When I got it to work, it explained why the short range teleportation kept failing. Copies always cost exactly the amount of mana as the creature’s basic pattern plus all enchantments and active magics. The teleportation for short ranges where the mana for teleporting and copying was the same meant that the magic wasn’t sure if it wanted to teleport the original, or to make a copy.
The copies also weren’t exact. Instead of the exact same song, it was like someone else singing the song in a different key, or a rock band doing a cover of a jazz song. Recognizably the same, but also different. There was a limit to how many copies I could make of a pattern, four per actual animal. I could tell that as I got better at magic, I might be able to make more finely defined, cleaner copies which would allow for more than four.
I decided that I didn’t like the word copies, and would instead call them summons. Making a summons was summoning, while teleporting an existing creature was calling.
It was also important to note that summons weren’t the originals. They had much of the same skills and knowledge, but none of the same experiences. In other words, a human summons might know fire was hot, because the original once burned themselves, but wouldn’t have any memory of that event. Furthermore, they were literally made from my magic, something that I had an inherent control over, and that control persisted into the summons.
They started off as something in between an automaton and a true copy of the creature they were based off of. I imagined that it was sort of like using clone troopers; obviously intelligent and human, but lacking a certain essential something that made them alive instead of just living. If I didn’t want them to change, if I wanted to keep them as semi-static mana patterns, they didn’t even need to eat. Just absorb enough ambient mana, or get topped off enough by me to avoid their mana patterns from slowly falling apart.
On the other hand, if I fed them food, allowed them new experiences, and basically just wanted them to then over time they would grow more and more alive. I had a few long-term experiments running to verify my suspicions that given enough time, enough life, they would eventually become true creatures which could serve as originals to call or summon off of.
It was far easier to perform summonings at a distance than it was to teleport a creature to a place where I wasn’t. The trick was that I had to use a bond to target it. In other words, I could summon a creature to me (via the original’s bond to me), next to the original (ditto), next to a different creature (via that creature’s bond to me, though that was difficult) or to one of my bonded lands (though the exact location wasn’t too accurate for that last one).
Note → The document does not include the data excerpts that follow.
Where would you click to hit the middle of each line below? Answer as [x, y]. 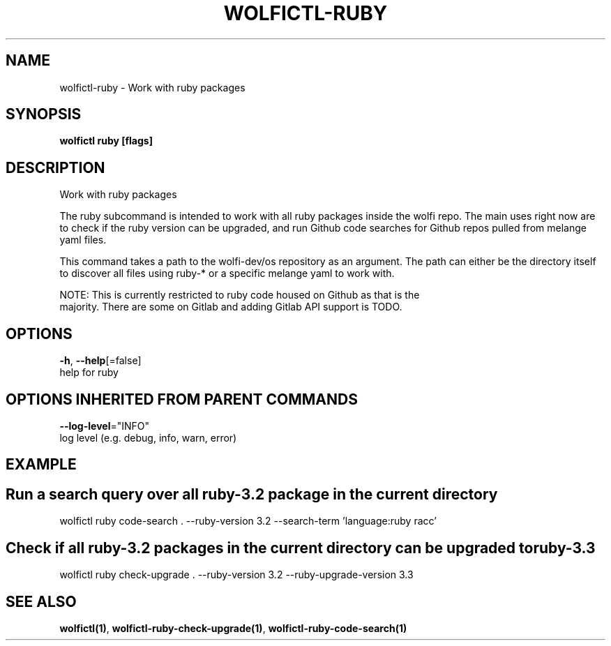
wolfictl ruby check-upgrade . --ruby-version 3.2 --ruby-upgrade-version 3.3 [236, 575]
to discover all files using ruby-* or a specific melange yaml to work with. [227, 273]
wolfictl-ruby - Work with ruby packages [152, 87]
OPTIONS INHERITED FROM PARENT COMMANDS [182, 399]
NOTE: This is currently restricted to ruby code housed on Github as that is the [240, 295]
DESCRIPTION [55, 167]
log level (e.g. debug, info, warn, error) [148, 437]
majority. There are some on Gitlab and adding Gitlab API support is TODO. [231, 307]
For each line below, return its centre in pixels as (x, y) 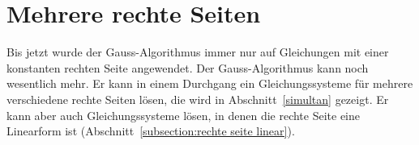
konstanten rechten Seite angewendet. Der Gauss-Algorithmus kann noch (188, 67)
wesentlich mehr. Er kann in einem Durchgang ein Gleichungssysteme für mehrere (210, 83)
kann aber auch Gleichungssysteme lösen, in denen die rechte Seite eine (184, 115)
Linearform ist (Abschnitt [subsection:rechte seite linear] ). (151, 131)
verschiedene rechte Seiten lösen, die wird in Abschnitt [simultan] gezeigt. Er (198, 99)
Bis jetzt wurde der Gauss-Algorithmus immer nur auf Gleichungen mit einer (198, 52)
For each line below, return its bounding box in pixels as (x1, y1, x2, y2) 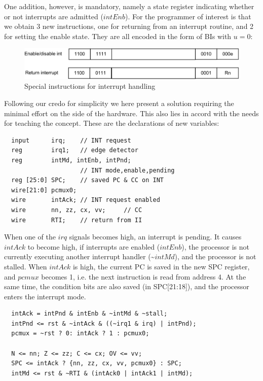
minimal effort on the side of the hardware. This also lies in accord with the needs (4, 108, 259, 118)
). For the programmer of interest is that (125, 11, 251, 21)
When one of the (4, 231, 56, 242)
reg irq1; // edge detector (11, 147, 138, 154)
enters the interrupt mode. (4, 291, 86, 301)
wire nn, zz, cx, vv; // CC (11, 206, 142, 214)
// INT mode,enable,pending (80, 166, 175, 174)
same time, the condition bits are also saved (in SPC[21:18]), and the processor (4, 281, 249, 292)
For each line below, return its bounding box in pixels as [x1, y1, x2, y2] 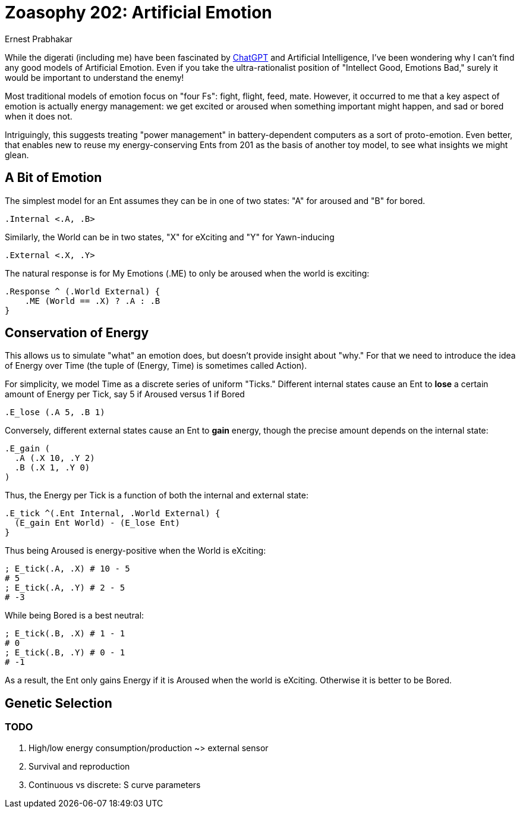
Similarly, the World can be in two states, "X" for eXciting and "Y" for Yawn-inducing [5, 231, 335, 242]
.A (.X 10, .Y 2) [14, 453, 95, 463]
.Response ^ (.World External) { [5, 286, 160, 296]
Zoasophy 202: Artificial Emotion [5, 2, 272, 23]
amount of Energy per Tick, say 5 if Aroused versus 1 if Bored [5, 389, 245, 400]
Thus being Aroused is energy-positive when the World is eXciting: [5, 545, 266, 556]
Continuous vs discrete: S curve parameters [29, 779, 201, 790]
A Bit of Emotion [5, 170, 102, 186]
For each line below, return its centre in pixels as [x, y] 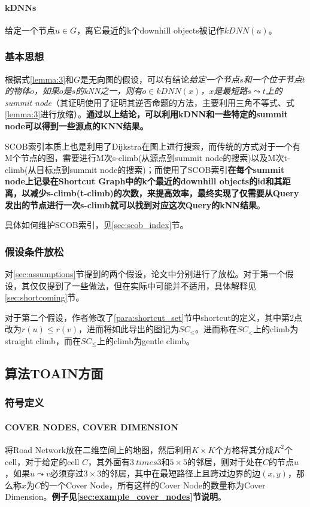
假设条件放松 [34, 251]
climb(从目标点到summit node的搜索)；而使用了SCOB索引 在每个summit [145, 169]
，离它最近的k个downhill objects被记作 [151, 30]
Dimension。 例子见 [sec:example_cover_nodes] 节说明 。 [116, 497]
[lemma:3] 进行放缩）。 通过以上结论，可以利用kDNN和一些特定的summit [147, 114]
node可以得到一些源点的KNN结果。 [77, 125]
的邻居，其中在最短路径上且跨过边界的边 [181, 473]
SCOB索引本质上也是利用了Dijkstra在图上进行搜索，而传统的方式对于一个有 [153, 146]
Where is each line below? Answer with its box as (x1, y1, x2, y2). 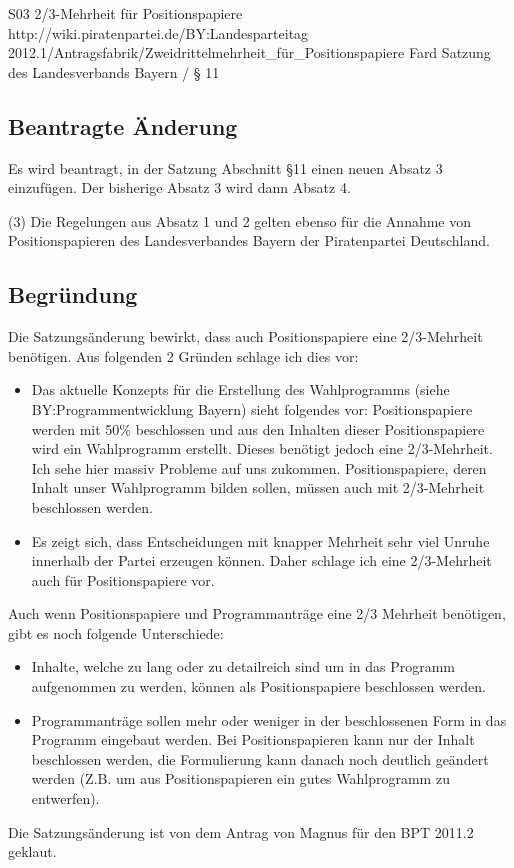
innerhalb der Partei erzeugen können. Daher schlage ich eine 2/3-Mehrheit (31, 550, 492, 571)
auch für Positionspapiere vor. (31, 569, 215, 590)
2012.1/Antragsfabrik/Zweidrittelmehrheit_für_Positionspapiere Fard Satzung (8, 42, 491, 63)
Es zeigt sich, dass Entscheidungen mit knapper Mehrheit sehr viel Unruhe (31, 530, 490, 551)
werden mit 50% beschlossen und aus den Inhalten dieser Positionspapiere (31, 418, 485, 439)
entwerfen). (31, 788, 100, 809)
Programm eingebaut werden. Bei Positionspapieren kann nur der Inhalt (31, 729, 475, 750)
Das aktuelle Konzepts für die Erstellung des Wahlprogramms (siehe (31, 379, 450, 400)
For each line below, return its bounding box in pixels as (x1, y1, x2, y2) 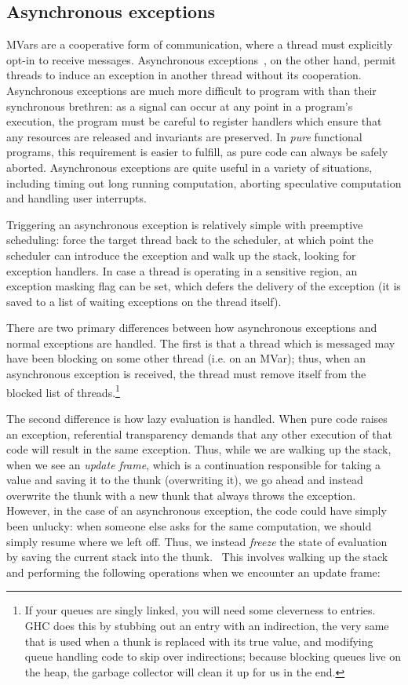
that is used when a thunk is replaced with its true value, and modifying (24, 632, 373, 649)
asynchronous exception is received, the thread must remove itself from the (6, 366, 366, 382)
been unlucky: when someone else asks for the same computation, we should (6, 518, 372, 534)
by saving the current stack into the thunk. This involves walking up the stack (6, 548, 388, 565)
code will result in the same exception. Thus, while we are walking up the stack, (6, 441, 392, 457)
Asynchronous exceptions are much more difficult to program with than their (6, 82, 377, 98)
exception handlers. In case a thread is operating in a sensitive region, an (6, 262, 358, 279)
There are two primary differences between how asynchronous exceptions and (6, 319, 377, 336)
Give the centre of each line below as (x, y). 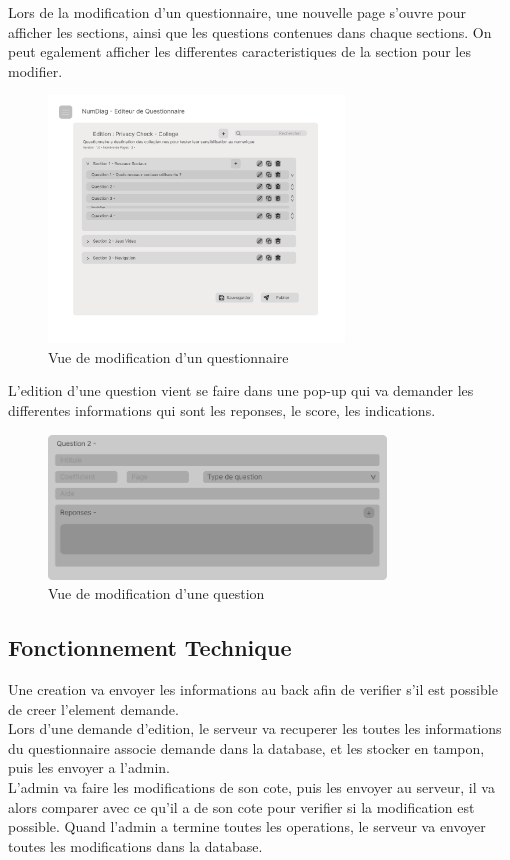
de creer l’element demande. (93, 708)
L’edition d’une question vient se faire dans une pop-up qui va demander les (241, 390)
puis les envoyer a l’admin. (89, 767)
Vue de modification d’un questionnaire (168, 356)
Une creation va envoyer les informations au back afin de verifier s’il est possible (253, 688)
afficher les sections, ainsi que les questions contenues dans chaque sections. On (250, 31)
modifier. (35, 70)
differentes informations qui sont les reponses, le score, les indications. (222, 409)
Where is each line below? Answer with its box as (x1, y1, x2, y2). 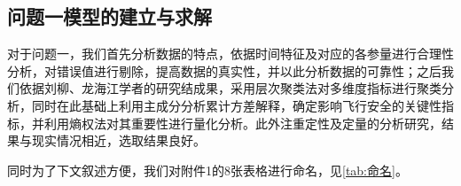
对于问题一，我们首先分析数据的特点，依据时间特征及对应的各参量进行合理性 (7, 44, 454, 63)
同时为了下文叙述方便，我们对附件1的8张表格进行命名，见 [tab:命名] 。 (7, 160, 408, 179)
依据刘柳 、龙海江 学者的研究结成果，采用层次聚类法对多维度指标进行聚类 (19, 79, 441, 97)
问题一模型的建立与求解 (7, 3, 212, 30)
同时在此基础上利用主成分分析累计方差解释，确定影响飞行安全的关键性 (31, 96, 441, 114)
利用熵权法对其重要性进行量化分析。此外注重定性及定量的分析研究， (43, 113, 441, 132)
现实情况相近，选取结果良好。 (31, 131, 206, 150)
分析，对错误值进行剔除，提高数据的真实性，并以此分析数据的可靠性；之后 (7, 61, 441, 80)
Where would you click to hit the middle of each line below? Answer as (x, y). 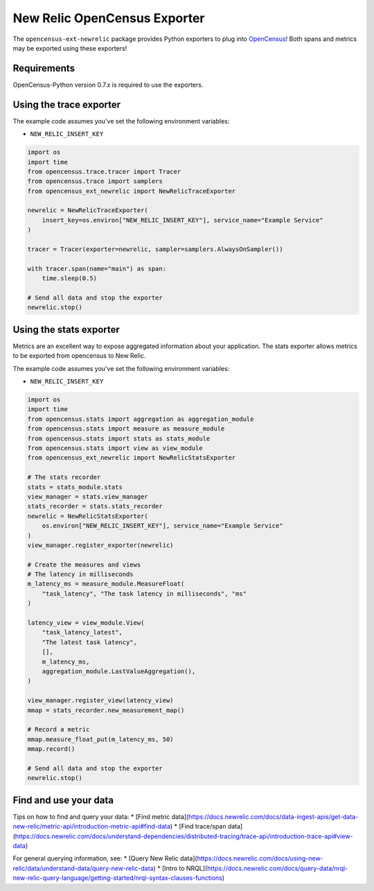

Once I figured out how to do that, it didn’t take too many Science!s to figure out how to Push not just summonings but callings as well. Pushing, of course, being the term for summoning or calling to a place where I was not located, as opposed to a simple summoning or calling to where I was.
This allowed another defense against Exile. Should someone manage to get past the Stability defense, there was a second layer, a spell I called Asylum. It was a dual-buffered pre-prepared teleportation spell set to send the creature on which it was applied to Harrenhal. Basically, it had both an empty buffer to accept any extra energy that the enemy who tried to exile them was applying so the teleportation couldn’t get overly full, and a full buffer to perform an immediate teleportation to a land inside the greater territory of Harrenhal.
Once I had that working on the Science!s, and had upgraded all of my friends and loyal creatures to defend against enemies who could exile them, I felt like I might be able to teleport myself without too much fear.
I just had some preparations to do first, just to be safe.